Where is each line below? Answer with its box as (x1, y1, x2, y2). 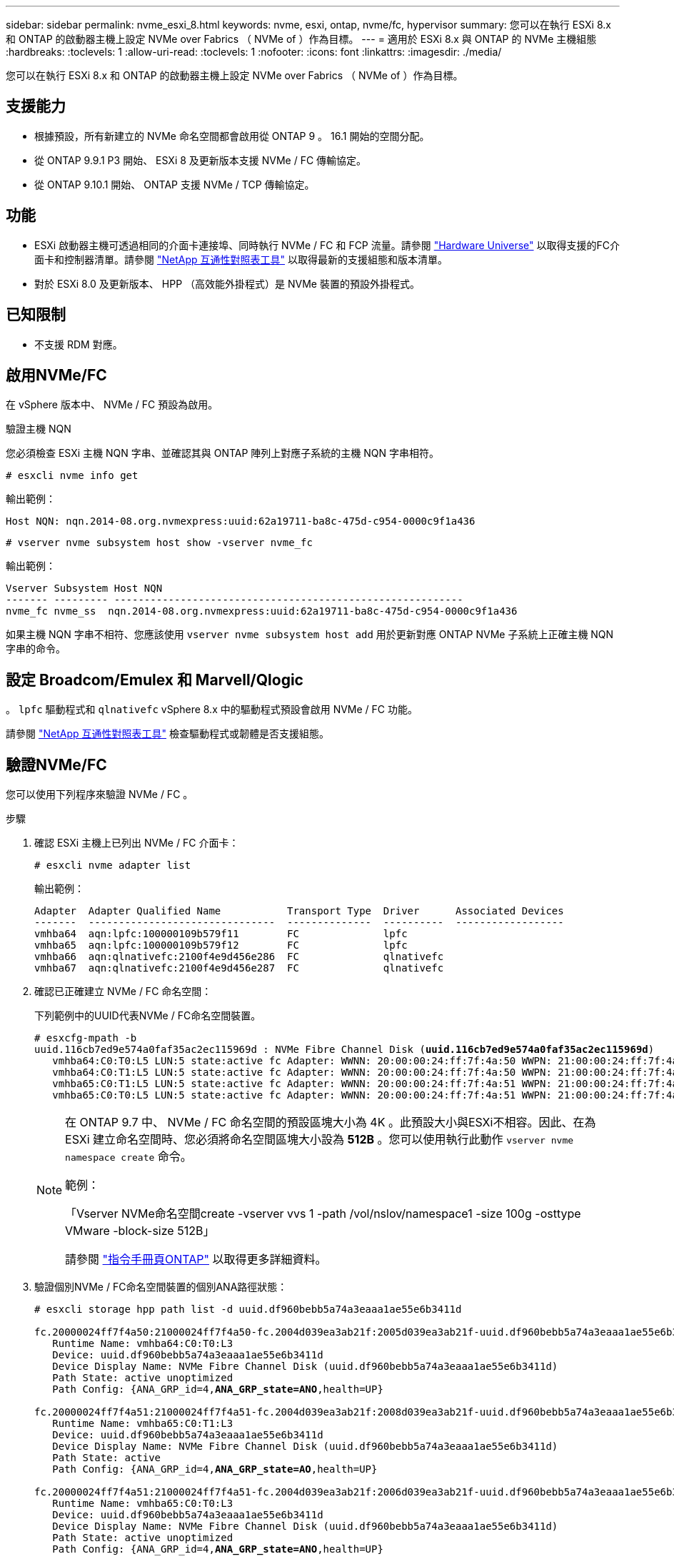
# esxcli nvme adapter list (34, 859, 191, 872)
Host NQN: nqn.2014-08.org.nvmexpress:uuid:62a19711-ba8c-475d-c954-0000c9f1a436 (6, 515, 476, 528)
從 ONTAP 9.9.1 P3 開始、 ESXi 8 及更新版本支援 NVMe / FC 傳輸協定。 (34, 153, 367, 166)
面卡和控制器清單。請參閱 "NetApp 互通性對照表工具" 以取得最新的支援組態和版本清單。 (34, 253, 448, 266)
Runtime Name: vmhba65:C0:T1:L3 (52, 1418, 233, 1430)
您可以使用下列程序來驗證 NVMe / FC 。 (6, 788, 193, 801)
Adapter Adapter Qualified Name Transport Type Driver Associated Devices (34, 905, 564, 917)
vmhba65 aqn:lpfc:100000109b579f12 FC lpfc (34, 939, 408, 952)
----------
— WORK INSTRUCTION —
Where pictures appear in the records, leave them out; output everything else exactly.

— SOLUTION TO THIS TASK —
Where is each line below? Answer with its box as (x1, y1, x2, y2). 
# esxcli nvme adapter list (34, 859, 191, 872)
Host NQN: nqn.2014-08.org.nvmexpress:uuid:62a19711-ba8c-475d-c954-0000c9f1a436 (6, 515, 476, 528)
從 ONTAP 9.9.1 P3 開始、 ESXi 8 及更新版本支援 NVMe / FC 傳輸協定。 (34, 153, 367, 166)
面卡和控制器清單。請參閱 "NetApp 互通性對照表工具" 以取得最新的支援組態和版本清單。 (34, 253, 448, 266)
Runtime Name: vmhba65:C0:T1:L3 (52, 1418, 233, 1430)
您可以使用下列程序來驗證 NVMe / FC 。 (6, 788, 193, 801)
Adapter Adapter Qualified Name Transport Type Driver Associated Devices (34, 905, 564, 917)
vmhba65 aqn:lpfc:100000109b579f12 FC lpfc (34, 939, 408, 952)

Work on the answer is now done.